Vancouver, Canada. The first MSI held in North America since 2015, and the first ever to feature Fearless Draft in a global setting. Gen.G — with Ruler joining from JDG to form perhaps the most stacked LCK roster of all time — went undefeated through the entire tournament, extending their unbeaten season streak to 23 series.They beat T1 3-2 in a five-game grand final, becoming the third team in history to win back-to-back MSI titles (after SKT and RNG). Chovy was named Finals MVP, capturing his first international Finals MVP after years of being labeled the best player without a trophy. The result reframed the 2025 LCK title race and set up T1's revenge arc at Worlds later that year.
Photo Credit: Colin Young-Wolff/Riot Games
What the numbers say
Ten editions, six different champion organizations. The LPL leads with 5 titles (EDG 2015, RNG 2018-2021-2022, JDG 2023), the LCK has 4 (SKT/T1 2016-2017, Gen.G 2024-2025), and the LEC one (G2, 2019). RNG alone account for 3 — still the only team to win MSI three times — while Gen.G's 2024-2025 back-to-back made them only the third organization to defend the title after SKT and RNG themselves.

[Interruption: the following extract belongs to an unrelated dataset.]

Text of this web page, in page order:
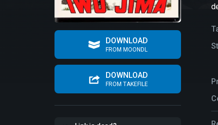
DOWNLOAD
FROM MOONDL
DOWNLOAD
FROM TAKEFILE

Xiaohu is the most decorated player in MSI history with three titles to his name, having won all three of RNG's trophies — first in the midlane in 2018, then from the toplane in 2021, before moving back to mid in 2022. Faker remains the only player to have reached MSI finals in five different editions, with two titles and three runner-up finishes to his name.
The road to an 11th champion runs through Daejeon this summer, where MSI 2026 takes place from June 28 to July 12 — the first time the South Korean city hosts a major LoL international, and the first MSI on Korean soil since RNG's contested 2022 run in Busan.